What the exercise asks
If a line in the listing carries the word "Markov", return a copy of that line.

****

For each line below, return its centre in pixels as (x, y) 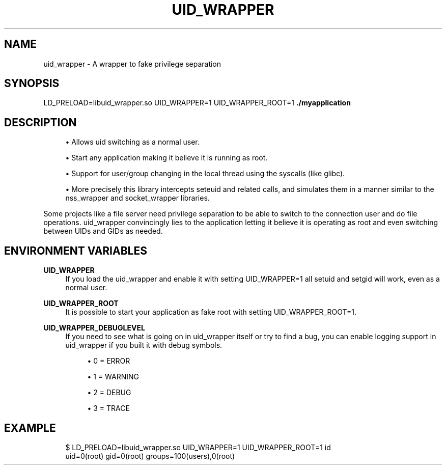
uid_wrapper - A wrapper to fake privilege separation (132, 64)
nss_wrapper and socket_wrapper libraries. (137, 198)
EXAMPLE (30, 428)
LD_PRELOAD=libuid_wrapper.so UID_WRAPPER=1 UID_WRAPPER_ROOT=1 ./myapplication (197, 103)
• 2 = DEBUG (109, 393)
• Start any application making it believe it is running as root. (166, 158)
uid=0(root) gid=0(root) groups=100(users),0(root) (150, 456)
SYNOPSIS (32, 84)
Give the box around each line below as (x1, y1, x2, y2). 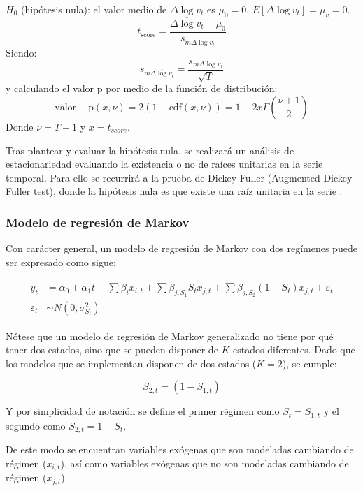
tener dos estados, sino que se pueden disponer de (6, 342, 218, 357)
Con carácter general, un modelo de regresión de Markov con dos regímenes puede (6, 241, 357, 256)
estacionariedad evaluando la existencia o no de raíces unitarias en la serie (6, 156, 323, 171)
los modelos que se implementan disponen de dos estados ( (6, 356, 257, 370)
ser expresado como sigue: (6, 254, 116, 269)
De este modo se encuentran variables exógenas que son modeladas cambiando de (6, 442, 354, 457)
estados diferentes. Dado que (233, 342, 355, 357)
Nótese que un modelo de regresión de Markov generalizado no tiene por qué (6, 328, 334, 343)
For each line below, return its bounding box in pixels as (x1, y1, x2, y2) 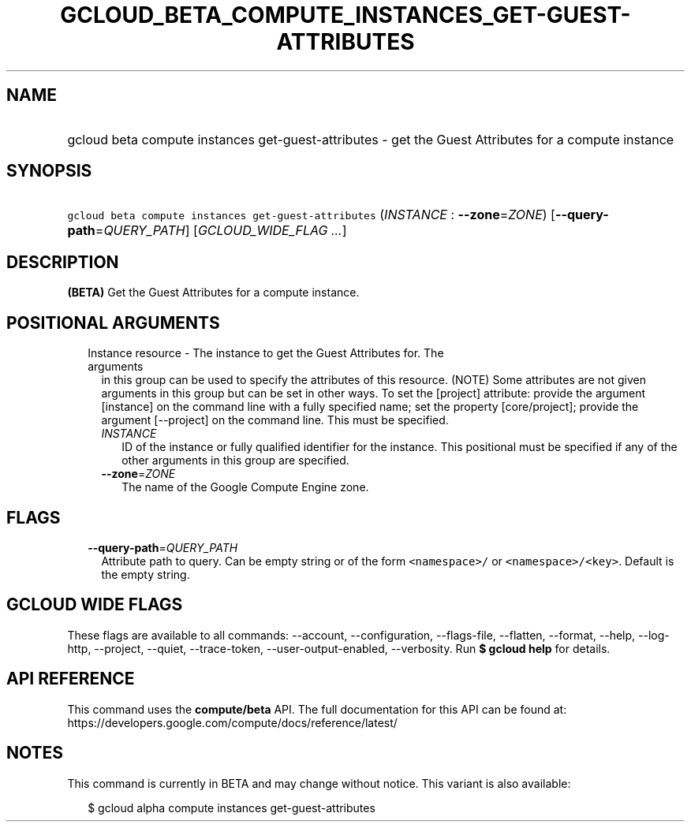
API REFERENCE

****

Written reply
Con carácter general, un modelo de regresión de Markov con dos regímenes puede (6, 241, 357, 256)
Nótese que un modelo de regresión de Markov generalizado no tiene por qué (6, 328, 334, 343)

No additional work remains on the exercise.